(Data for processing Opens)

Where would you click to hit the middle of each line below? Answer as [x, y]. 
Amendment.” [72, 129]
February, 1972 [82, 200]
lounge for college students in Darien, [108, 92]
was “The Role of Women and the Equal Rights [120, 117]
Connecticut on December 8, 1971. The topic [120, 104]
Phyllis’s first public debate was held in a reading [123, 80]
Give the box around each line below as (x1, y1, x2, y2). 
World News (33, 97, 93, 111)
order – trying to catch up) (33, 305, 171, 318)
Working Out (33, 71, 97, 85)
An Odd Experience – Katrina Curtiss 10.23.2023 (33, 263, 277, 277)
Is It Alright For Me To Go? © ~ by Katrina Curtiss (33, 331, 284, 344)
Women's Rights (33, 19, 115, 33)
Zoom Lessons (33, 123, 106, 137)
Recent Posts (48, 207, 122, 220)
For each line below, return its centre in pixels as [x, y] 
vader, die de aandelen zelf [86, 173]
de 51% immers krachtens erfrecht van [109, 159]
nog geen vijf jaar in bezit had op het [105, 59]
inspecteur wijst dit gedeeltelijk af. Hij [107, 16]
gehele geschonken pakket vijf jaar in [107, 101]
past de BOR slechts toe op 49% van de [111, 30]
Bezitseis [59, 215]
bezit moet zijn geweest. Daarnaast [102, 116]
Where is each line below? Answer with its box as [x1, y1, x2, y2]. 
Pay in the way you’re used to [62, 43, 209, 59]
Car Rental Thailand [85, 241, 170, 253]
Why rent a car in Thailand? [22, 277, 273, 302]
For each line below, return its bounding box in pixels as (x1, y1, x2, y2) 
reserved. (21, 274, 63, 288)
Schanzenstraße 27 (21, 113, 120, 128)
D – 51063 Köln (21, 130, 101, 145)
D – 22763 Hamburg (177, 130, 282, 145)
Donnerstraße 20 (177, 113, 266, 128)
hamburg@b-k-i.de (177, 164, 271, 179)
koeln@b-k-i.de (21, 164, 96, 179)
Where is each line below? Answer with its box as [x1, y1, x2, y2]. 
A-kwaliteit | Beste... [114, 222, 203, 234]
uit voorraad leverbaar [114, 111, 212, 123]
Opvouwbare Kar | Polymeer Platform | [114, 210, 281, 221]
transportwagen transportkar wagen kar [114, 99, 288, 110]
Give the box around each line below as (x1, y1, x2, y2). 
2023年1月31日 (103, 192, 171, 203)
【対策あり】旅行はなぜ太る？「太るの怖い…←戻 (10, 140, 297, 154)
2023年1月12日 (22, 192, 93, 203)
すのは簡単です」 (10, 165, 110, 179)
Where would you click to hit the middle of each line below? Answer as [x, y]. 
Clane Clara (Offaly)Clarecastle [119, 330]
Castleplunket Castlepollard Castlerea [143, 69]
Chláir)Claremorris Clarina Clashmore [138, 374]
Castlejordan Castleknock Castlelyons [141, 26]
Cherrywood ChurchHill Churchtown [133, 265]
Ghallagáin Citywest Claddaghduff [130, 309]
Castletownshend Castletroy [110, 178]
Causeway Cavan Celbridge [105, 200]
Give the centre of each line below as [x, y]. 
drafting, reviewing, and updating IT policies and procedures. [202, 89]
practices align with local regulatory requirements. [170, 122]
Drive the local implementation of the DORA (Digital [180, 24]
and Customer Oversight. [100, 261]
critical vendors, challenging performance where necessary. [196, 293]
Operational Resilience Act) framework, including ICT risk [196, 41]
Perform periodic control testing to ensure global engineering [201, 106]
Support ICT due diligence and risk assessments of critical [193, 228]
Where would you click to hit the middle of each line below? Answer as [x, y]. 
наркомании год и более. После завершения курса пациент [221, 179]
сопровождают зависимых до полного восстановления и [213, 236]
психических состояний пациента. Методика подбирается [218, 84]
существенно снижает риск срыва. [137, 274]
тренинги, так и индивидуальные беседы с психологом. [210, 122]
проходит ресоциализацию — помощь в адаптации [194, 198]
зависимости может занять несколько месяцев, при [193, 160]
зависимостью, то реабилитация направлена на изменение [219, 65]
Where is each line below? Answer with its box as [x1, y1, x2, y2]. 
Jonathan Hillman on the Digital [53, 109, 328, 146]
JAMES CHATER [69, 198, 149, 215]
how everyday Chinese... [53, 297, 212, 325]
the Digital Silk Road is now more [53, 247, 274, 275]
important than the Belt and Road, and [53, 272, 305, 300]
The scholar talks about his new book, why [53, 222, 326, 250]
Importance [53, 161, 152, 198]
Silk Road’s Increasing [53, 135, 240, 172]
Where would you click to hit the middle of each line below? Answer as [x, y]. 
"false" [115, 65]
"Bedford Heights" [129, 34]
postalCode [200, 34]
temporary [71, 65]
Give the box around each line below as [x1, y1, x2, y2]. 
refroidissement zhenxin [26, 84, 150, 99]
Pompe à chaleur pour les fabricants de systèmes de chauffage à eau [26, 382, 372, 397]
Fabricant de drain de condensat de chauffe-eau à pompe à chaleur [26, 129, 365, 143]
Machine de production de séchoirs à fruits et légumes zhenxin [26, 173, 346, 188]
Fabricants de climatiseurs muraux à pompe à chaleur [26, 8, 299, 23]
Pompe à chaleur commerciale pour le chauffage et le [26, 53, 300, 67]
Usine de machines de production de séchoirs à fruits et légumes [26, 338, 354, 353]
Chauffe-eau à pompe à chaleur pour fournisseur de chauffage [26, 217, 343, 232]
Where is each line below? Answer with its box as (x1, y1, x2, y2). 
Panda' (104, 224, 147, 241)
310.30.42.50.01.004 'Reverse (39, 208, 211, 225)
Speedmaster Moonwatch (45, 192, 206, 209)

(Data for processing Closes)

**Your task:** Each line above that contains the word "fruits" should be returned.

**Written answer:**
Machine de production de séchoirs à fruits et légumes zhenxin [26, 173, 346, 188]
Usine de machines de production de séchoirs à fruits et légumes [26, 338, 354, 353]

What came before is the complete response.